# [SOLVED] Event ID 41 Critical Kernel Power Errors



## grantika445 (Jul 5, 2011)

Whenever I play A large demanding game such as Assassins creed brotherhood or Battlefield: Bad Company 2, My computer doesn't freeze, but randomly shuts off with no warning. :upset: It never used to do this, but now I can't play any games like that. My computer was built for gaming, and I can't figure out the problem. My friend told me to look in my system events and at the same time it happened I have Event ID 41 Critical Kernel Power Error. I looked at a similar thread, And it said to disable one of my sound drivers, I looked in my "device manager" and there is no sound driver tab.
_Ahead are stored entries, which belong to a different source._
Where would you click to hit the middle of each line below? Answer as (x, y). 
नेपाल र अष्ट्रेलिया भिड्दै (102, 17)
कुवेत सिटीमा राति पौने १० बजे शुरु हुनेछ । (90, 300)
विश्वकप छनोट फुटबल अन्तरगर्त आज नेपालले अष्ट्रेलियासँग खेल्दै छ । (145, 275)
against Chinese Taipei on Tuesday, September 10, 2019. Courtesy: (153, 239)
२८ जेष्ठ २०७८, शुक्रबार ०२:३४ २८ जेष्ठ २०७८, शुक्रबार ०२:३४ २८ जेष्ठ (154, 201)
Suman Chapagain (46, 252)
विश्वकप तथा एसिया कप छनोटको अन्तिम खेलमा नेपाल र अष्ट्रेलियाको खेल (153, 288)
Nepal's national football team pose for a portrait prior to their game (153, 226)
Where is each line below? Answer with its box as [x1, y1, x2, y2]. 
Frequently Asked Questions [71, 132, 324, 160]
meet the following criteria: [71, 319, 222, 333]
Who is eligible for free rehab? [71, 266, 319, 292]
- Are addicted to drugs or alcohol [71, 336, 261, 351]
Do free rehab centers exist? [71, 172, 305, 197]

I'm not even sure this is the problem, but I would like to know how to find my sound drivers so that If i have more then one i can disable one. :sigh:


----------



## aciid (Jul 18, 2008)

*Re: Event ID 41 Critical Kernel Power Errors*

Hi Grantika,

The faultcode you've received is basicly just the error you get when it shut down unexpectedly. This issue has been going around on different forums aswell with no definate solution.

However this issue seems to be related to the Power supply. One or more units might not get the power it needs to run properly (i.e when playing demanding games).
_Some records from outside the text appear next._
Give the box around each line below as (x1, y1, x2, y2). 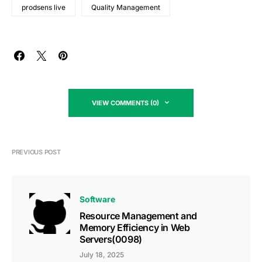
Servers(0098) (80, 233, 142, 246)
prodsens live (22, 3, 65, 12)
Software (80, 194, 115, 205)
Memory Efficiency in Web (80, 222, 190, 234)
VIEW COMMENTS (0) (92, 99, 159, 108)
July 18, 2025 (80, 250, 124, 260)
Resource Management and (80, 210, 197, 222)
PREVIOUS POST (12, 148, 61, 157)
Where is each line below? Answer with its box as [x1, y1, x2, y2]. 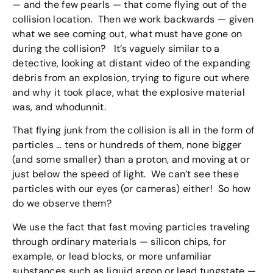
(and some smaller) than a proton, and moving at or [12, 153, 250, 166]
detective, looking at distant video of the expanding [12, 56, 251, 69]
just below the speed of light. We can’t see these [12, 168, 239, 181]
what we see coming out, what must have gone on [12, 27, 243, 40]
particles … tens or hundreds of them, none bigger [12, 138, 242, 152]
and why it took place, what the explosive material [12, 85, 246, 99]
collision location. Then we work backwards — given [12, 12, 254, 26]
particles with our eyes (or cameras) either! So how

Do you have a PSU that covers all your PC's needs? Make sure you check the specifications on all your components.

And if you do:
Have you tried unplugging all external devices (USB HDDs, cameras etc) except for the mouse/keyboard, if so, does it still give the same issue? (So we know no external drives are draining all of the power)


----------



## grantika445 (Jul 5, 2011)

*Re: Event ID 41 Critical Kernel Power Errors*

Alright i unplugged my webcam and my extra headset and ill try gaming now.


----------



## grantika445 (Jul 5, 2011)

*Re: Event ID 41 Critical Kernel Power Errors*

Thanks, It worked!


----------



## aciid (Jul 18, 2008)

Cheers, so most likely your PSU is not giving you the power your components need. I'd recommend you to have a look at more powerful PSU's, but I'm glad you got it working without extra products plugged in


----------